‘Anyway,’ he said, trying not to think about the tattooed hottie, ‘there’s no way you can stop her from getting home.’
Unless a sniper puts a bullet in her head, I suppose.
‘If you could live with 50,000 nuclear warheads pointed at you for so long, I reckon you’ll cope with a treacherous blonde and her samurai sword. She’s going to tell her bosses the same thing about me, which you may not care about, but I do.’
Both Trinder and Comeau turned their attention fully back to Dave.
‘You didn’t think I’d thought it through, did you? Because if you have a hard-on for taking Varatchevsky out of the game, it has to be a lay-down certainty that your opposite number back in the USSR feels the same way about me. Right?’
‘It’s not the USSR anymore,’ said Trinder.
‘Beatles reference,’ said Dave as the exotic young woman hurried up to them. ‘Anyway, my super friend and I have agreed we won’t be doing any more UFC cage matches. In fact, we’re going to catch up in an hour or so, after she’s talked her guys off the ledge, and we’re going to swap information. The thing she killed, this big-ass Thresh daemon, it’s not like Urgon. It knows different things, which seems to mean that she knows different things. It’d be cool if she and I could compare notes and –’
‘Absolutely not,’ Trinder barked. He spoke so abruptly, so loudly, that the young woman who was jogging toward them flinched. It was a more obvious reaction than the slight flush Dave had seen on her caramel-coloured features, the widening of her eyes, when she’d got a whiff of ol’ Super Dave’s secret sauce. ‘You can’t share intelligence with an enemy agent.’
And then Trinder froze. His teeth, yellowed by nicotine, bit off the end of the last thing he had said. His nostrils flared and his eyes slitted, giving him a dangerous canine appearance.

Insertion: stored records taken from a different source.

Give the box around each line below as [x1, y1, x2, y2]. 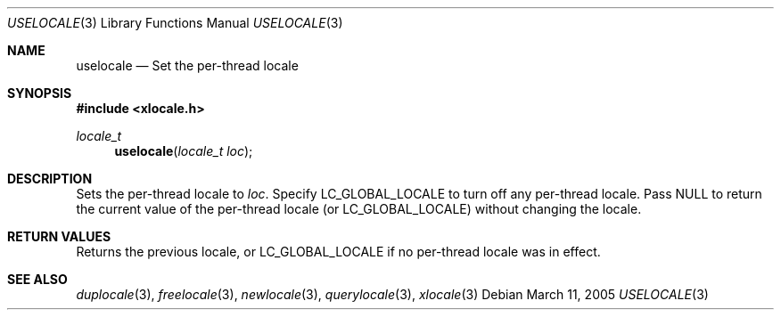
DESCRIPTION [7, 171, 93, 186]
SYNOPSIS [7, 85, 72, 101]
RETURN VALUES [7, 229, 111, 244]
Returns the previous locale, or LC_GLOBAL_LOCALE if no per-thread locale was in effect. [76, 244, 601, 259]
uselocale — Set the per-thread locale [76, 58, 299, 73]
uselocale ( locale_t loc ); [114, 143, 253, 158]
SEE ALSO [7, 272, 68, 287]
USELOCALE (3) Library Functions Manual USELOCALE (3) [7, 15, 343, 30]

‘What the hell?’ said Dave, and then realised someone other than him had hit the pause button. Comeau was frowning, hands on hips. The Asian chick had been caught mid-stride and was actually floating, suspended a few inches off the concrete floor. Dave could see now that she wasn’t Vietnamese as he had thought, but some mix of races which had passed through Southeast Asia at some point, with a good pinch of African-American stirred into the melting pot. The doors on the elevator from which she had emerged were starting to close, and he could see Madigan and the shoulder of the young Russian woman through the gap. He looked back toward the ramp, surprised, yet not at all surprised, to find Colonel Varatchevsky, still rocking her spanky black motorcycle leathers, striding down from the street. A sword hilt poked up over one shoulder.
Dave’s first thought was that she had come, or been sent, to retrieve the traitor, the secretary he had rescued.

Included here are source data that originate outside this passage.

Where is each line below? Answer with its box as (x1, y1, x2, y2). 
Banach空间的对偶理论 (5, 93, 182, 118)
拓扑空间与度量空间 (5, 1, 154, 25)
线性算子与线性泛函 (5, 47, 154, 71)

‘I thought we were gonna be cool,’ he said. It sounded like a protest, a weak one. He didn’t see how he could stop her taking the girl back without an explosion of cartoon violence that would bring this building down around their ears just like the Russian one.

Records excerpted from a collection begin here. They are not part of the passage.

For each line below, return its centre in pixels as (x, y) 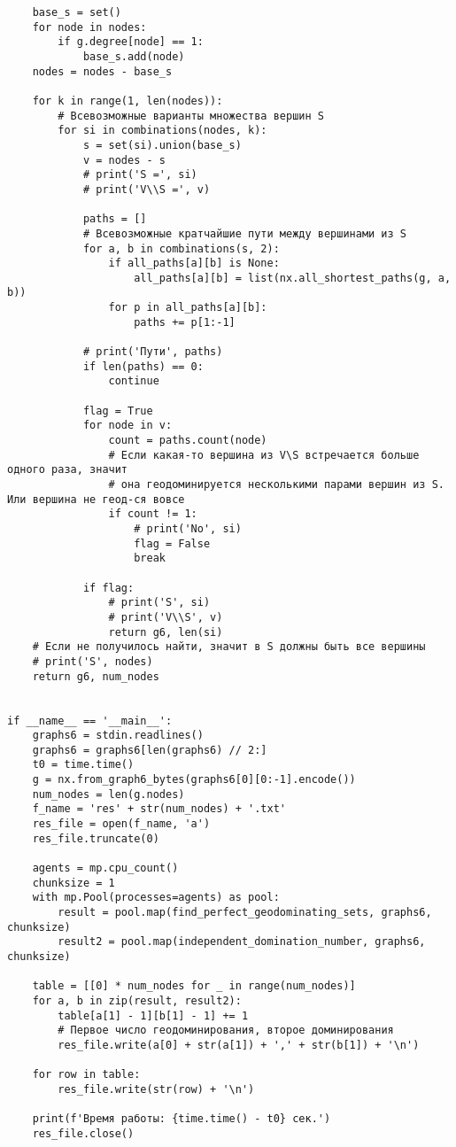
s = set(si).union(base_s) (162, 145)
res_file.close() (83, 1133)
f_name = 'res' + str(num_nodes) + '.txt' (159, 809)
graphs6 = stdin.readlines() (118, 736)
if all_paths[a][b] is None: (194, 263)
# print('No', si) (188, 528)
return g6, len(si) (166, 632)
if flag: (108, 588)

‘I heard what Agent Trinder said. You can’t share with the enemy.’ Karen smiled.
She took her foot off the accelerator – it had to be her; Dave had done nothing – and they dropped out of warp.
‘Yes he can,’ she said, raising her voice, addressing Trinder directly.
The tattooed female agent gave a little squeal of surprise as she landed and found the enemy in their midst. Trinder cursed and Comeau drew his weapon again but Dave put a hand on his arm. Comeau’s draw seemed inhumanly fast, until you understood what ‘inhuman’ really meant.
‘Don’t, man,’ said Dave, easing the agent’s gun arm back down. ‘She’ll kill you before you can even squeeze off a shot.’
‘I will,’ said Karen, a statement of fact, not a threat.
‘Stop her, Hooper. Put her down,’ Trinder demanded.
‘Stop her doing what?’ Dave asked. ‘If she was going to do anything, it’d be all over by now.’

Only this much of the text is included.